In the housing dataset we have many numerical values and most of the methods we have explored so far work fine. For example, the mean of a column of numbers is well defined. 

How do we deal with non-numeric value? In fact, what are non-numeric values? 

![pen](https://findicons.com/files/icons/766/base_software/128/pencil3.png)

Answer all of these questions, each in its own markdown cell:


* what is an ordinal number?
    
    An ordinal number is a categorical variable where the categories have a meaningful order or ranking. Two nearby values are more similar than two distant values. For example in the textbook, for ordered categories such as “bad”, “average”, “good”, and “excellent”. "good" and "excellent are nearby and they are more similar. But for the housing case the ocean_proximity doesn't follow that.

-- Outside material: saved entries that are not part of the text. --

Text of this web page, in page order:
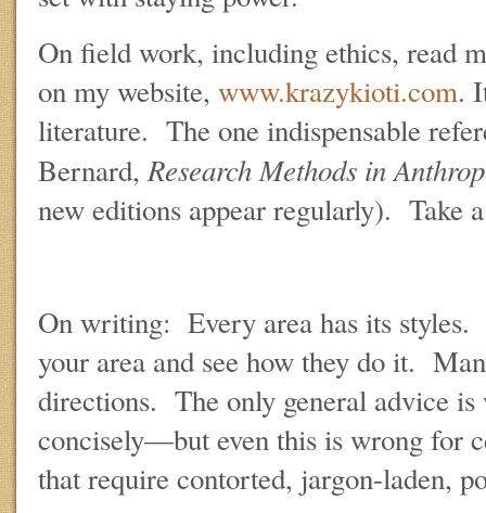
On field work, including ethics, read
on my website, www.krazykioti.com.
literature. The one indispensable
Bernard,Research Methods in
new editions appear regularly). Take
On writing: Every area has its styles.
your area and see how they do it.
directions. The only general advice
concisely—but even this is wrong for
that require contorted, jargon-laden,
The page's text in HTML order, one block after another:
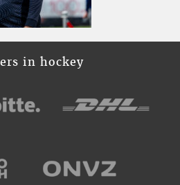
in hockey
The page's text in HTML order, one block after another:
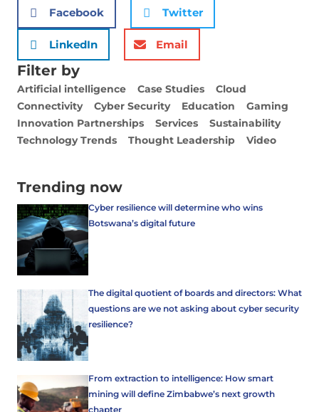
Facebook Twitter
LinkedIn Email
Filter by
Artificial intelligence Case Studies
Cloud
Connectivity
Cyber Security Education
Gaming
Innovation Partnerships
Services
Sustainability
Technology Trends
Thought Leadership Video
Trending now
Cyber resilience will determine who wins
Botswana’s digital future
The digital quotient of boards and directors: What
questions are we not asking about cyber security
resilience?
From extraction to intelligence: How smart
mining will define Zimbabwe’s next growth
chapter

* what is a cardinal number?

    The cardinal numbers are the numbers that are used for counting something. Such as "three apples" the 3 is a cardinal number. The basic cardinal numbers are typically the positive integers.




* how do ordinal and cardinal numbers differ fundamentally from an integer?

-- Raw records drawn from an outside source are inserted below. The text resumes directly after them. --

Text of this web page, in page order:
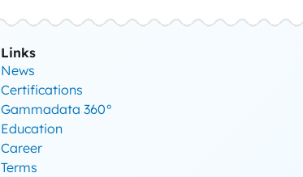
Links
News
Certifications
Gammadata 360°
Education
Career
Terms
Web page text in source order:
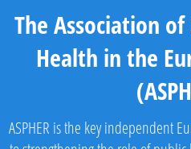
The Association
Health in the
ASPHER is the key independent
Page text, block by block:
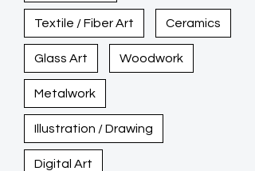
Textile / Fiber Art Ceramics
Glass Art Woodwork
Metalwork
Illustration / Drawing
Digital Art

    **Integers** are whole numbers that can be positive, negative, or zero. They are just values. 
    
    **Cardinal numbers** represent the quantity or size of a set and answer the question "how many?" or "how much?" 
    
    **Ordinal numbers** represent the order or position of an element in a sequence. Examples of ordinal numbers include 1st, 2nd, 3rd, 4th, and so on.


* what is a nominal number?

    Nominal number is more like a tag and not to denote an actual value or quantity. like the number on the back of a player's basketball shirt. A number used to identify someone or something.

* in data science, what is "encoding"?

    In data science, "encoding" refers to the process of converting categorical data or text-based data into a numerical format that can be used for machine learning algorithms.

* does scikit-learn contain libraries for ordinal encoding? is it the same as one-hot encoding? explain

    Yes it have ordinal encoding. But it is different from one-hot encoding. But they serve for different categories.
    
    **Ordinal encoding** is used when there is a meaningful order among the categories, and preserving this order is important. like “bad”, “average”, “good”, and “excellent” case.
    
    **One-hot encoding** is used for nominal data which means the order are meaningless, and it represents each category as a binary vector. like
    
    ```
    array([[0., 0., 0., 1., 0.],[1., 0., 0., 0., 0.], [0., 1., 0., 0., 0.], ...,
    [0., 0., 0., 0., 1.], [1., 0., 0., 0., 0.], [0., 0., 0., 0., 1.]])
    ```



* when and why would we use encoding as part of the data preparation within the ML pipeline?

    Encoding is performed during the data preprocessing phase after imputing with strategy most frequent. The reason why we use encoding as part of the data preparation is that it handled categorical data make it learnable for the model and dealing with ordinal categorical features helps preserve the order of categories. Proper encoding contributes to the accuracy, effectiveness, and interpretability of the resulting models.

* when would you use `MinMaxScalar` versus `StandardScalar`? what's the point of these libraries? 

    For `MinMaxScalar`, also called normalization is used when the features have different ranges. And you want to preserve the relationship because the models are tend to ignore the smaller range. For example in textbook case the tot_num_bedrooms is larger than median_income so that the model may ignore the median_income feature. It will be affected by the outliers.

    For `StandardScalar`, also called standardization is used when you have outliers. First it subtracts the mean value (so standardized values have a zero mean). then it divides the result by the standard deviation (so standardized values have a standard deviation equal to 1). But for this one you can't not control the range of the data.

    As I mentioned before models are more likely affect by the different range of the features. These libraries can  deal with datasets with features of varying magnitudes. So that all features can be considered by the models.